*** Opening Available records ***

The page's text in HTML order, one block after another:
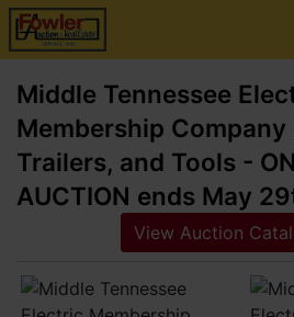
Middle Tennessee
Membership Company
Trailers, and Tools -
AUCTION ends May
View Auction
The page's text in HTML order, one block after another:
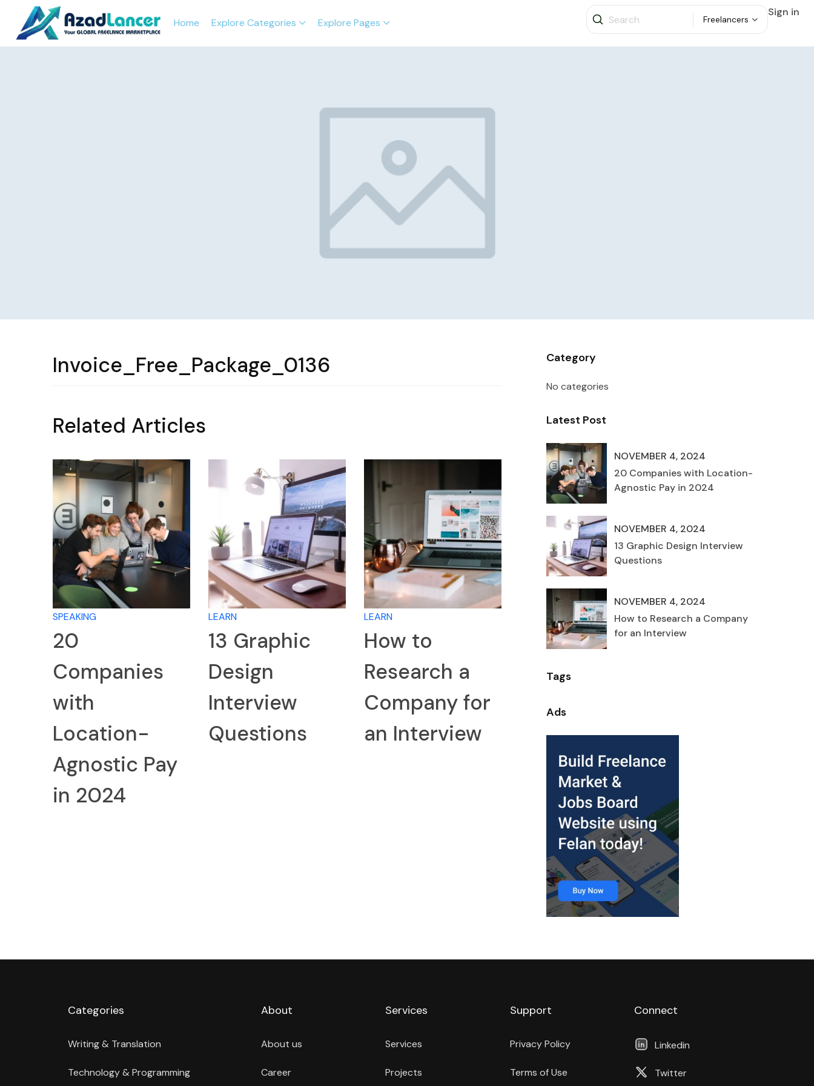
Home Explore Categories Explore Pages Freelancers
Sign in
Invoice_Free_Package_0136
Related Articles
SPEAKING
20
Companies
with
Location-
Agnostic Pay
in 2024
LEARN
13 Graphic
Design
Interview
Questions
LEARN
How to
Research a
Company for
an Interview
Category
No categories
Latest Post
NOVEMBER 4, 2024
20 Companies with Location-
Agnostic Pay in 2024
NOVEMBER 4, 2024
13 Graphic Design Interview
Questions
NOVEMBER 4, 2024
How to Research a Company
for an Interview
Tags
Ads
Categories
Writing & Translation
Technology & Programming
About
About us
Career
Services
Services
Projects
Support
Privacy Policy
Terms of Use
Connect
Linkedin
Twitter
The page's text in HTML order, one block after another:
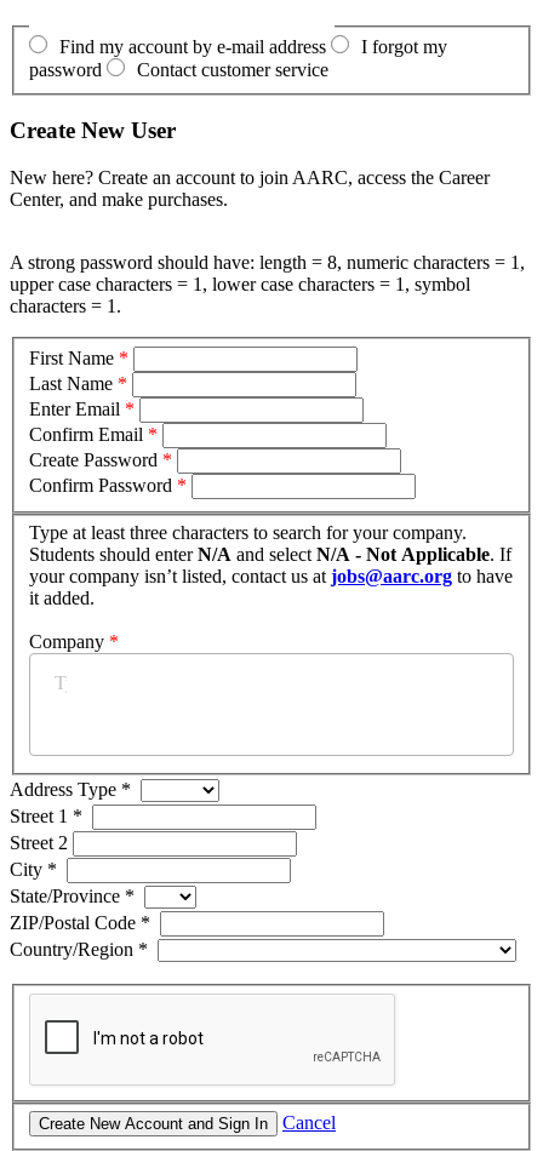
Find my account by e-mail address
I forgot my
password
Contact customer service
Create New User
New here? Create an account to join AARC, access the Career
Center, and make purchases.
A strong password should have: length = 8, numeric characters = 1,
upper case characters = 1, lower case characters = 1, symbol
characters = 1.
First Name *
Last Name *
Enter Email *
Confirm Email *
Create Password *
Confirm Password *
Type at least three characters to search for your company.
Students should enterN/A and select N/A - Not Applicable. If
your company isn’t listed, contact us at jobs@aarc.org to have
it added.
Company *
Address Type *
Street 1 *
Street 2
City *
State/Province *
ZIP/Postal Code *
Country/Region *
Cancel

*** Closing Available records ***

*What you have to do*
From the entries above, extract each line containing "Location".

*Result for this task*
Location-
20 Companies with Location-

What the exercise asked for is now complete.